• **Your goal**
Look for "operational" in the material below and show each line that contains it.

• **Data to process**
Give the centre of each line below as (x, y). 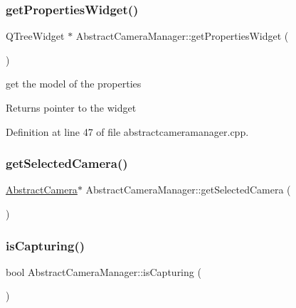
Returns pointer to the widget (71, 107)
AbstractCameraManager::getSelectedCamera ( (188, 190)
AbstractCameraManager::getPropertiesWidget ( (182, 36)
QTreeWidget (35, 36)
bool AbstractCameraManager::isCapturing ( (104, 271)
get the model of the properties (74, 84)
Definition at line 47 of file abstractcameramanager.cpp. (127, 131)
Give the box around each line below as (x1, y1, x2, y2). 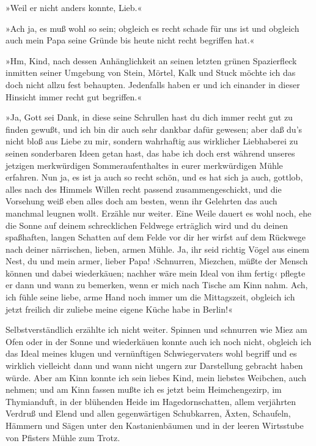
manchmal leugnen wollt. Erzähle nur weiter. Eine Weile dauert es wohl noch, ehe (6, 206, 312, 219)
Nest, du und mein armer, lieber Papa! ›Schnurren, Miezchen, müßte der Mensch (6, 255, 308, 267)
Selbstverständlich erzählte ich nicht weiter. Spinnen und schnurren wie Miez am (6, 323, 307, 336)
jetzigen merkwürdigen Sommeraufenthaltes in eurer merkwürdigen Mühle (6, 158, 283, 171)
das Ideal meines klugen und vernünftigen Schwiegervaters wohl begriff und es (6, 347, 297, 360)
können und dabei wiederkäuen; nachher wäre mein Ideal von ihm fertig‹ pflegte (6, 266, 306, 279)
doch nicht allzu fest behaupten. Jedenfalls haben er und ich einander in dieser (6, 78, 300, 91)
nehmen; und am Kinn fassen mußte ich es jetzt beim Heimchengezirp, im (6, 383, 282, 396)
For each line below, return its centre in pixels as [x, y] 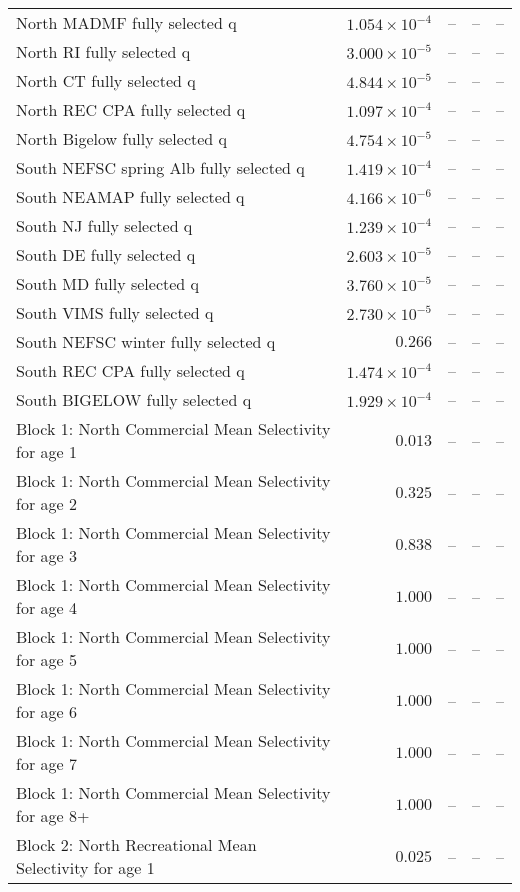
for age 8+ [53, 815]
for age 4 [46, 607]
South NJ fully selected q [104, 225]
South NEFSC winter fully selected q [146, 341]
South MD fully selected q [107, 283]
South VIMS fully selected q [115, 312]
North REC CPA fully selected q [131, 109]
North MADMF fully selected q [126, 22]
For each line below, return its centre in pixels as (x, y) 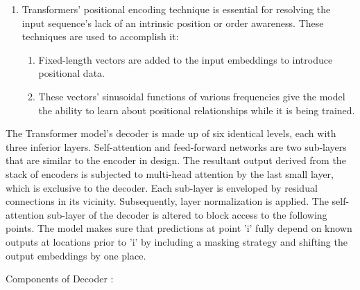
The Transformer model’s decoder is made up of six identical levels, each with (171, 133)
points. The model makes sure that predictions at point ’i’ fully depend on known (179, 228)
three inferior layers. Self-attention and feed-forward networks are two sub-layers (176, 146)
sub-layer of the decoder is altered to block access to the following (187, 214)
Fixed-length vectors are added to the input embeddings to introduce (186, 59)
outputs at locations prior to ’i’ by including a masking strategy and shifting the (177, 241)
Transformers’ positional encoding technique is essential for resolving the (176, 9)
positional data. (71, 73)
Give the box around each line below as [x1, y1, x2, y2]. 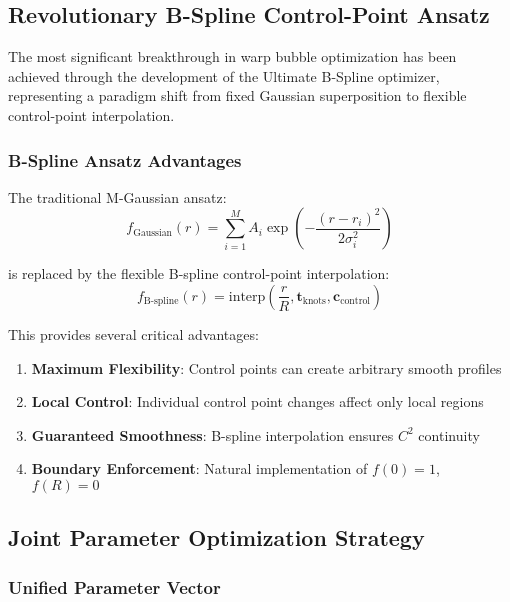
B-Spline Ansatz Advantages [8, 147, 242, 172]
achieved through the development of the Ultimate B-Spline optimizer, [8, 65, 440, 86]
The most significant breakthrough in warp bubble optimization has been [8, 46, 457, 67]
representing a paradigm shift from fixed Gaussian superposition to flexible [8, 85, 467, 106]
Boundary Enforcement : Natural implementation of [31, 458, 368, 479]
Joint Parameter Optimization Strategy [8, 522, 425, 553]
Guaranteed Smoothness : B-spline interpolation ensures [31, 424, 394, 445]
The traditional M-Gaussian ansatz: [8, 186, 227, 207]
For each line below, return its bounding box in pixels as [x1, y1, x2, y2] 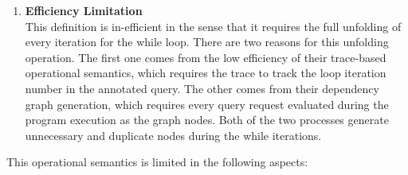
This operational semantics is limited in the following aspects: [6, 154, 308, 170]
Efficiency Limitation [25, 2, 143, 18]
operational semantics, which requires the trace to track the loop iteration [25, 64, 386, 81]
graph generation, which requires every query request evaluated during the [25, 95, 389, 112]
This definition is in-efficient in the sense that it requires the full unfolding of [25, 17, 402, 34]
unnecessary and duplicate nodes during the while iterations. [25, 126, 322, 143]
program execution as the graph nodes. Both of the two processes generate [25, 111, 389, 128]
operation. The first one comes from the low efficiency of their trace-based [25, 49, 386, 65]
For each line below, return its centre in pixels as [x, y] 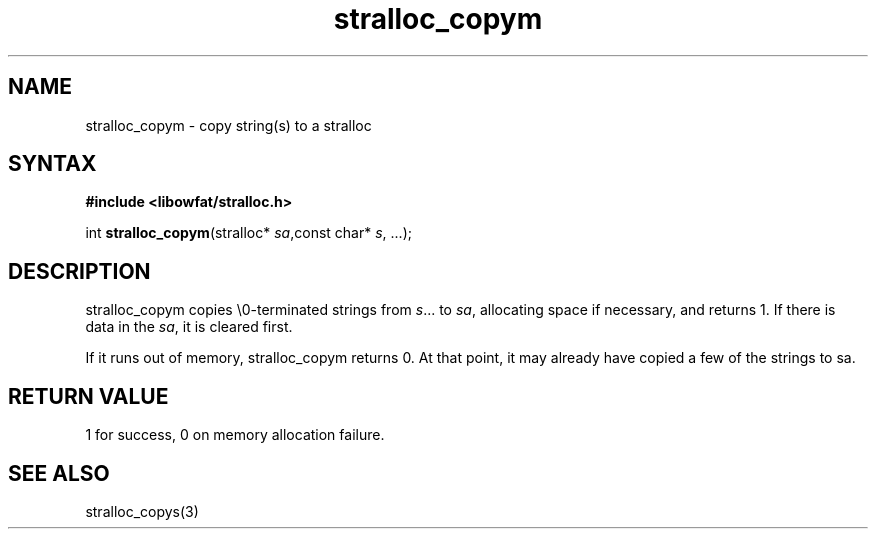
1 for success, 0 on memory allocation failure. [235, 435]
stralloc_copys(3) [142, 511]
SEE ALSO [59, 473]
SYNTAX [52, 164]
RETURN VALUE [88, 396]
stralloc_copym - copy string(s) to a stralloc [228, 125]
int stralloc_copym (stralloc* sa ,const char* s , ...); [248, 233]
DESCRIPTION [79, 271]
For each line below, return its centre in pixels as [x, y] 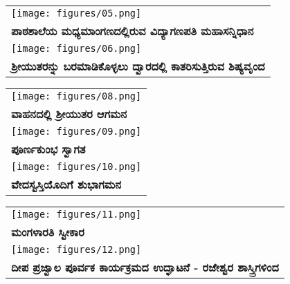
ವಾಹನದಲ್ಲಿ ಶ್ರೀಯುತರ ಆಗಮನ [69, 114]
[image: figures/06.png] [76, 48]
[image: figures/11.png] [76, 214]
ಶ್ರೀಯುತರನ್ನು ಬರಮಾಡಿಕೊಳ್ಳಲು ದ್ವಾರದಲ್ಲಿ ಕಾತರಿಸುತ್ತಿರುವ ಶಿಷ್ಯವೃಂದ [138, 66]
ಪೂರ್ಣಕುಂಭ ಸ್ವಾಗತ [48, 149]
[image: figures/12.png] [76, 249]
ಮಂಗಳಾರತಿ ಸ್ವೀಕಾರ [48, 232]
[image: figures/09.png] [76, 131]
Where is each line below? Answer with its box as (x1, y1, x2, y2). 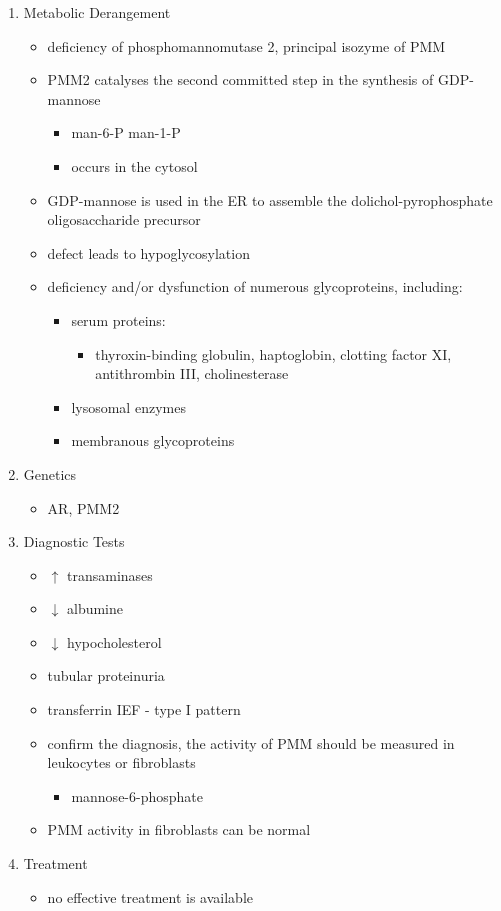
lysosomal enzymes (71, 396, 186, 417)
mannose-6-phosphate (71, 785, 203, 806)
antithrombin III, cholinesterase (95, 363, 289, 384)
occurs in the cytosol (71, 155, 198, 176)
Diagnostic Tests (23, 531, 125, 552)
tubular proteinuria (47, 665, 165, 686)
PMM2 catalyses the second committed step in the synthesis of (47, 69, 434, 90)
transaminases (66, 564, 153, 585)
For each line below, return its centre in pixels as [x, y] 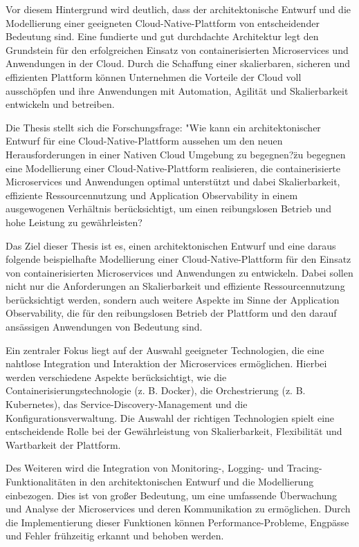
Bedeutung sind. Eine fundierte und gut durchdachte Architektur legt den [162, 36]
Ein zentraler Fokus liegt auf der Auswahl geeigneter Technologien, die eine [165, 350]
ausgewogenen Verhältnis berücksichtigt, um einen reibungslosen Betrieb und [168, 208]
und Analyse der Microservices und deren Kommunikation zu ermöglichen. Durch [178, 509]
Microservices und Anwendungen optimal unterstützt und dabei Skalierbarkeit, [173, 182]
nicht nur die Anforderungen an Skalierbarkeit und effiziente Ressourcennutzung [175, 286]
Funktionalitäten [41, 481]
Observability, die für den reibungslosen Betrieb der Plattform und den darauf [171, 313]
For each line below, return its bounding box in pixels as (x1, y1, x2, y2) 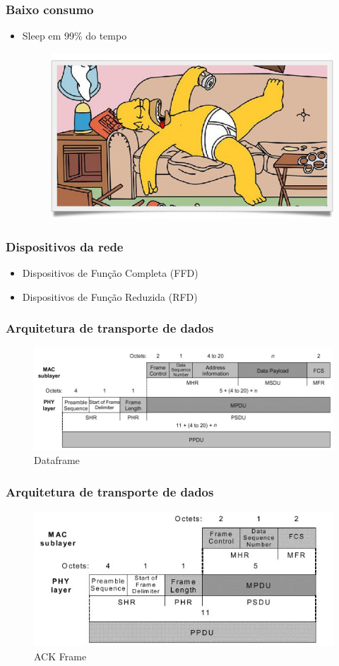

• **Response to the task**
This operational semantics is limited in the following aspects: [6, 154, 308, 170]
operational semantics, which requires the trace to track the loop iteration [25, 64, 386, 81]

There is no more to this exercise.